[WORK REQUEST] Return each line of the data below exactly, omitting any pictures.

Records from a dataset

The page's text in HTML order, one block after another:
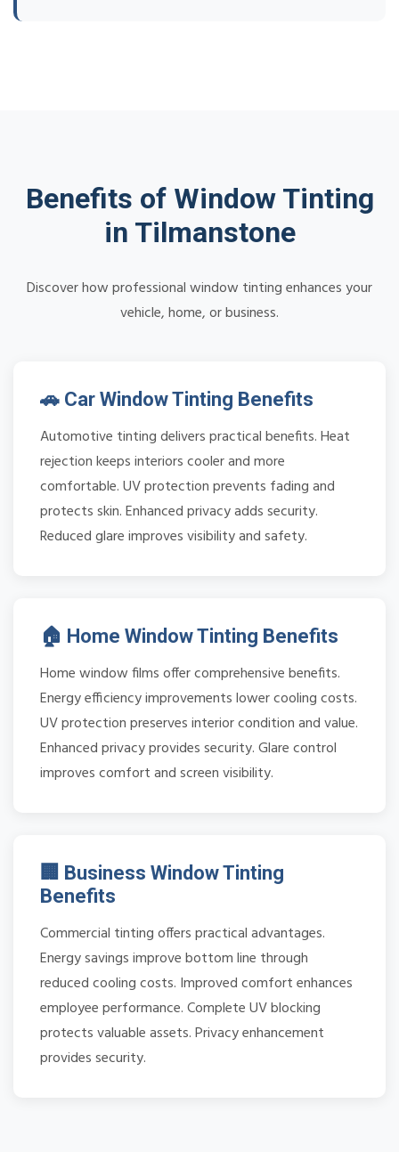
Benefits of Window Tinting
in Tilmanstone
Discover how professional window tinting enhances your
vehicle, home, or business.
🚗 Car Window Tinting Benefits
Automotive tinting delivers practical benefits. Heat
rejection keeps interiors cooler and more
comfortable. UV protection prevents fading and
protects skin. Enhanced privacy adds security.
Reduced glare improves visibility and safety.
🏠 Home Window Tinting Benefits
Home window films offer comprehensive benefits.
Energy efficiency improvements lower cooling costs.
UV protection preserves interior condition and value.
Enhanced privacy provides security. Glare control
improves comfort and screen visibility.
🏢 Business Window Tinting
Benefits
Commercial tinting offers practical advantages.
Energy savings improve bottom line through
reduced cooling costs. Improved comfort enhances
employee performance. Complete UV blocking
protects valuable assets. Privacy enhancement
provides security.
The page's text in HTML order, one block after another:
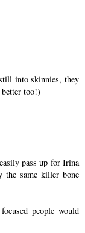
into skinnies, they
too!)
pass up for Irina
the same killer bone
people would
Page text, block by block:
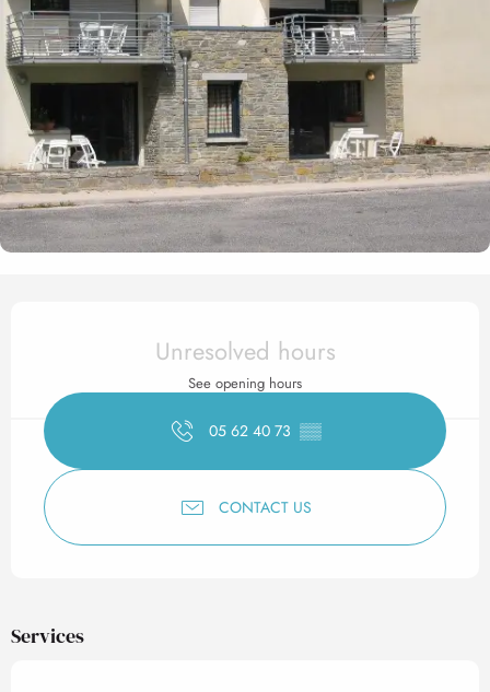
Opening hours & contact
Unresolved hours
See opening hours
05 62 40 73 ▒▒
CONTACT US
Services
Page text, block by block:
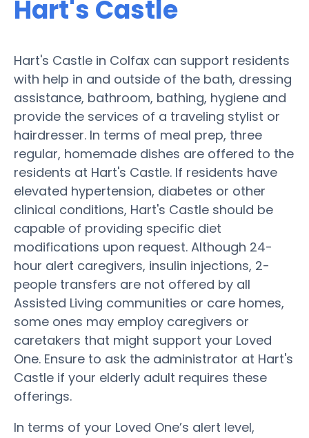
Hart's Castle
Hart's Castle in Colfax can support residents
with help in and outside of the bath, dressing
assistance, bathroom, bathing, hygiene and
provide the services of a traveling stylist or
hairdresser. In terms of meal prep, three
regular, homemade dishes are offered to the
residents at Hart's Castle. If residents have
elevated hypertension, diabetes or other
clinical conditions, Hart's Castle should be
capable of providing specific diet
modifications upon request. Although 24-
hour alert caregivers, insulin injections, 2-
people transfers are not offered by all
Assisted Living communities or care homes,
some ones may employ caregivers or
caretakers that might support your Loved
One. Ensure to ask the administrator at Hart's
Castle if your elderly adult requires these
offerings.
In terms of your Loved One’s alert level,

[TASK OUTPUT]
The page's text in HTML order, one block after another:
Benefits of Window Tinting
in Tilmanstone
Discover how professional window tinting enhances your
vehicle, home, or business.
🚗 Car Window Tinting Benefits
Automotive tinting delivers practical benefits. Heat
rejection keeps interiors cooler and more
comfortable. UV protection prevents fading and
protects skin. Enhanced privacy adds security.
Reduced glare improves visibility and safety.
🏠 Home Window Tinting Benefits
Home window films offer comprehensive benefits.
Energy efficiency improvements lower cooling costs.
UV protection preserves interior condition and value.
Enhanced privacy provides security. Glare control
improves comfort and screen visibility.
🏢 Business Window Tinting
Benefits
Commercial tinting offers practical advantages.
Energy savings improve bottom line through
reduced cooling costs. Improved comfort enhances
employee performance. Complete UV blocking
protects valuable assets. Privacy enhancement
provides security.
The page's text in HTML order, one block after another:
into skinnies, they
too!)
pass up for Irina
the same killer bone
people would
Page text, block by block:
Opening hours & contact
Unresolved hours
See opening hours
05 62 40 73 ▒▒
CONTACT US
Services
Page text, block by block:
Hart's Castle
Hart's Castle in Colfax can support residents
with help in and outside of the bath, dressing
assistance, bathroom, bathing, hygiene and
provide the services of a traveling stylist or
hairdresser. In terms of meal prep, three
regular, homemade dishes are offered to the
residents at Hart's Castle. If residents have
elevated hypertension, diabetes or other
clinical conditions, Hart's Castle should be
capable of providing specific diet
modifications upon request. Although 24-
hour alert caregivers, insulin injections, 2-
people transfers are not offered by all
Assisted Living communities or care homes,
some ones may employ caregivers or
caretakers that might support your Loved
One. Ensure to ask the administrator at Hart's
Castle if your elderly adult requires these
offerings.
In terms of your Loved One’s alert level,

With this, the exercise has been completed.